Prompting Techniques for AI Coding

This isn't a general prompt engineering tutorial. It's specifically about prompting for AI-assisted coding — applicable whether you use Claude Code, Cursor, or Copilot.


Core Principles

1. Specific > Vague

AI can't read your mind. The more specific you are, the better the output.

❌ "Optimize this function"
✅ "This function takes 30 seconds to process 100K records.
    Target: under 5 seconds.
    Consider batching, caching, or a different algorithm.
    Don't change the function signature."

2. Constraints > Freedom

Unconstrained AI tends to over-engineer. Tell it explicitly what NOT to do.

❌ "Add caching"
✅ "Add caching to getUserById.
    Use an in-memory cache (Map). No Redis.
    TTL: 5 minutes.
    Don't modify other functions.
    Don't add new dependencies."

3. Stepwise > All-at-Once

Break complex tasks into steps. Confirm each before moving on.

❌ "Refactor the entire auth module"
✅ "Refactor the auth module in three steps:
    Step 1: Analyze the current issues and list them for my review.
    Step 2: Propose 2-3 refactoring options.
    Step 3: Implement only after I confirm the approach.
    Start with Step 1."

4. Examples > Descriptions

One example beats a paragraph of explanation.

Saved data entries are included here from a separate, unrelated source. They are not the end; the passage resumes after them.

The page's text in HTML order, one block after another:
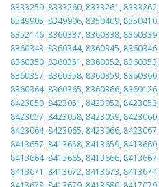
8333259, 8333260, 8333261 , 8333262,
8349905, 8349906, 8350409, 8350410,
8352146, 8360337, 8360338, 8360339,
8360343, 8360344, 8360345, 8360346,
8360350, 8360351 , 8360352, 8360353,
8360357, 8360358, 8360359, 8360360,
8360364, 8360365, 8360366, 8369126,
8423050, 8423051 , 8423052, 8423053,
8423057, 8423058, 8423059, 8423060,
8423064, 8423065, 8423066, 8423067,
8413657, 8413658, 8413659, 8413660,
8413664, 8413665, 8413666, 8413667,
8413671 , 8413672, 8413673, 8413674,

❌ "Use a consistent response format"
✅ "Use this response format:
    {
      'code': 200,
      'data': { ... },
      'message': 'success'
    }
    On error:
    {
      'code': 400,
      'data': null,
      'message': 'Invalid email format'
    }"

5. Reference > Start from Scratch

Pointing to existing code is far more effective than describing a style.

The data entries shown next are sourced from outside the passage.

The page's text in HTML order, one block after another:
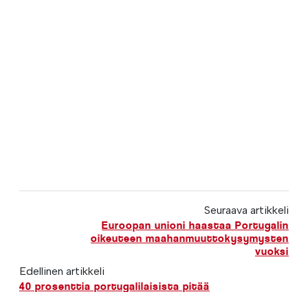
Seuraava artikkeli
Euroopan unioni haastaa Portugalin
oikeuteen maahanmuuttokysymysten
vuoksi
Edellinen artikkeli
40 prosenttia portugalilaisista pitää

❌ "Write a new API endpoint"
✅ "Follow the style of src/api/users.ts
    to create src/api/orders.ts.
    Match the routing, error handling, and response format."

Common Prompt Patterns

Analysis Mode (Look Before You Leap)

Read [file/directory] and analyze [specific concern].
List your findings. Don't modify any code yet.
Wait for my confirmation before making changes.

Implementation Mode (Clear Requirements)

Implement [feature] in [location].
Requirements:
1. [Specific requirement 1]
2. [Specific requirement 2]
Follow the style of [existing file].
Do NOT [prohibited actions].

Fix Mode (Provide Evidence)

[Error description / logs / screenshot].
Analyze possible causes (don't guess — look at the code and logs).
Confirm the root cause before proposing a fix.
Only change what's necessary. Don't refactor while you're at it.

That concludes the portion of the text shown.